Please copy the listing below in its entirety, without alteration.

____________

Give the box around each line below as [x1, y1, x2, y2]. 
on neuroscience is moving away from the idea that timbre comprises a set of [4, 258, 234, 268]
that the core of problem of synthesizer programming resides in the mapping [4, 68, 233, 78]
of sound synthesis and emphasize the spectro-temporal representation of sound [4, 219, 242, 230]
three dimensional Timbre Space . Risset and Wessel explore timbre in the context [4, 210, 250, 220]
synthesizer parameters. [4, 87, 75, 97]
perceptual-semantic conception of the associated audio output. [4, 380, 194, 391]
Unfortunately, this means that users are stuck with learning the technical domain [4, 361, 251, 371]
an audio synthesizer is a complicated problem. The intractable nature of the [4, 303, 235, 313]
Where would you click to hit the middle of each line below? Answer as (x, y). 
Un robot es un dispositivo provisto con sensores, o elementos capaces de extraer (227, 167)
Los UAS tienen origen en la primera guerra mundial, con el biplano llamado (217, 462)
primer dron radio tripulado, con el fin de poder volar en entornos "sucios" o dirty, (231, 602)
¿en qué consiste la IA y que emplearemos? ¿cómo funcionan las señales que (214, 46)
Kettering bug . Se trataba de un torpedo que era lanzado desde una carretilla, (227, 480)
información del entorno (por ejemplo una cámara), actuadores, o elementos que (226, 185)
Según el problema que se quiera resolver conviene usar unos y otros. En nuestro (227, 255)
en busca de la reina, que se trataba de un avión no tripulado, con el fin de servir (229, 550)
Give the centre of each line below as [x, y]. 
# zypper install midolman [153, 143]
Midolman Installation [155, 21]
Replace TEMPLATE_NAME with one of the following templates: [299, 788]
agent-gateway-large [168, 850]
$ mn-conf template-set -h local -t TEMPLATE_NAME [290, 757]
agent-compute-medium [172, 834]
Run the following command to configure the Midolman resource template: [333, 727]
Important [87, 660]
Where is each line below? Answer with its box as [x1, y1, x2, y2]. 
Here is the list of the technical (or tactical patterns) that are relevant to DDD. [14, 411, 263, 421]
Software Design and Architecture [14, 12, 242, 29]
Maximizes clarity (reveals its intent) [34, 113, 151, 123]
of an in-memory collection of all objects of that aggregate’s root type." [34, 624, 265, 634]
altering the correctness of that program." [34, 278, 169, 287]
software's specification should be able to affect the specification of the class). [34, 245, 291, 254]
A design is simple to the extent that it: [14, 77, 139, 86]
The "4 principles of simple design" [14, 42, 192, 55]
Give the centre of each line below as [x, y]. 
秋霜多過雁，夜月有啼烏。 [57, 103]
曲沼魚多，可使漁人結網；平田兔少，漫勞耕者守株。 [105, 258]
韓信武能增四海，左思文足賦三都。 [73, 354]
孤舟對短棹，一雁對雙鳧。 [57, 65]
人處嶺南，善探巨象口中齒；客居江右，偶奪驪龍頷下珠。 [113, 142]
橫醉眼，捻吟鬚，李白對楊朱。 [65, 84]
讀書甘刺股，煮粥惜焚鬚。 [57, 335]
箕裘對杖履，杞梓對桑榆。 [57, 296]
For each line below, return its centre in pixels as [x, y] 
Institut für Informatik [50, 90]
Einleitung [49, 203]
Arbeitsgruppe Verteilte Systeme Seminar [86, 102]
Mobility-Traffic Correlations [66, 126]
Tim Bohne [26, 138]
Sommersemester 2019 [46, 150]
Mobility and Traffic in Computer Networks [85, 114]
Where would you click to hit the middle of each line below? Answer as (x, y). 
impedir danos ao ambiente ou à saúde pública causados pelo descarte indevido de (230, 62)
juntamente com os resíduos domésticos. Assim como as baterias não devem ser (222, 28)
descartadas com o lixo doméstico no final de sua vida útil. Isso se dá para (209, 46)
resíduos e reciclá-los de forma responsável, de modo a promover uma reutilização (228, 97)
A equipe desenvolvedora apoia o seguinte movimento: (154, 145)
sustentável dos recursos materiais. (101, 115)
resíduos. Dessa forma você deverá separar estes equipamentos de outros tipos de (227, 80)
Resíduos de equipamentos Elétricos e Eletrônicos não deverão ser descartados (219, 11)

____________

* Reply
Give the box around each line below as [x1, y1, x2, y2]. 
on neuroscience is moving away from the idea that timbre comprises a set of [4, 258, 234, 268]
that the core of problem of synthesizer programming resides in the mapping [4, 68, 233, 78]
of sound synthesis and emphasize the spectro-temporal representation of sound [4, 219, 242, 230]
three dimensional Timbre Space . Risset and Wessel explore timbre in the context [4, 210, 250, 220]
synthesizer parameters. [4, 87, 75, 97]
perceptual-semantic conception of the associated audio output. [4, 380, 194, 391]
Unfortunately, this means that users are stuck with learning the technical domain [4, 361, 251, 371]
an audio synthesizer is a complicated problem. The intractable nature of the [4, 303, 235, 313]
Where would you click to hit the middle of each line below? Answer as (x, y). 
Un robot es un dispositivo provisto con sensores, o elementos capaces de extraer (227, 167)
Los UAS tienen origen en la primera guerra mundial, con el biplano llamado (217, 462)
primer dron radio tripulado, con el fin de poder volar en entornos "sucios" o dirty, (231, 602)
¿en qué consiste la IA y que emplearemos? ¿cómo funcionan las señales que (214, 46)
Kettering bug . Se trataba de un torpedo que era lanzado desde una carretilla, (227, 480)
información del entorno (por ejemplo una cámara), actuadores, o elementos que (226, 185)
Según el problema que se quiera resolver conviene usar unos y otros. En nuestro (227, 255)
en busca de la reina, que se trataba de un avión no tripulado, con el fin de servir (229, 550)
Give the centre of each line below as [x, y]. 
# zypper install midolman [153, 143]
Midolman Installation [155, 21]
Replace TEMPLATE_NAME with one of the following templates: [299, 788]
agent-gateway-large [168, 850]
$ mn-conf template-set -h local -t TEMPLATE_NAME [290, 757]
agent-compute-medium [172, 834]
Run the following command to configure the Midolman resource template: [333, 727]
Important [87, 660]
Where is each line below? Answer with its box as [x1, y1, x2, y2]. 
Here is the list of the technical (or tactical patterns) that are relevant to DDD. [14, 411, 263, 421]
Software Design and Architecture [14, 12, 242, 29]
Maximizes clarity (reveals its intent) [34, 113, 151, 123]
of an in-memory collection of all objects of that aggregate’s root type." [34, 624, 265, 634]
altering the correctness of that program." [34, 278, 169, 287]
software's specification should be able to affect the specification of the class). [34, 245, 291, 254]
A design is simple to the extent that it: [14, 77, 139, 86]
The "4 principles of simple design" [14, 42, 192, 55]
Give the centre of each line below as [x, y]. 
秋霜多過雁，夜月有啼烏。 [57, 103]
曲沼魚多，可使漁人結網；平田兔少，漫勞耕者守株。 [105, 258]
韓信武能增四海，左思文足賦三都。 [73, 354]
孤舟對短棹，一雁對雙鳧。 [57, 65]
人處嶺南，善探巨象口中齒；客居江右，偶奪驪龍頷下珠。 [113, 142]
橫醉眼，捻吟鬚，李白對楊朱。 [65, 84]
讀書甘刺股，煮粥惜焚鬚。 [57, 335]
箕裘對杖履，杞梓對桑榆。 [57, 296]
For each line below, return its centre in pixels as [x, y] 
Institut für Informatik [50, 90]
Einleitung [49, 203]
Arbeitsgruppe Verteilte Systeme Seminar [86, 102]
Mobility-Traffic Correlations [66, 126]
Tim Bohne [26, 138]
Sommersemester 2019 [46, 150]
Mobility and Traffic in Computer Networks [85, 114]
Where would you click to hit the middle of each line below? Answer as (x, y). 
impedir danos ao ambiente ou à saúde pública causados pelo descarte indevido de (230, 62)
juntamente com os resíduos domésticos. Assim como as baterias não devem ser (222, 28)
descartadas com o lixo doméstico no final de sua vida útil. Isso se dá para (209, 46)
resíduos e reciclá-los de forma responsável, de modo a promover uma reutilização (228, 97)
A equipe desenvolvedora apoia o seguinte movimento: (154, 145)
sustentável dos recursos materiais. (101, 115)
resíduos. Dessa forma você deverá separar estes equipamentos de outros tipos de (227, 80)
Resíduos de equipamentos Elétricos e Eletrônicos não deverão ser descartados (219, 11)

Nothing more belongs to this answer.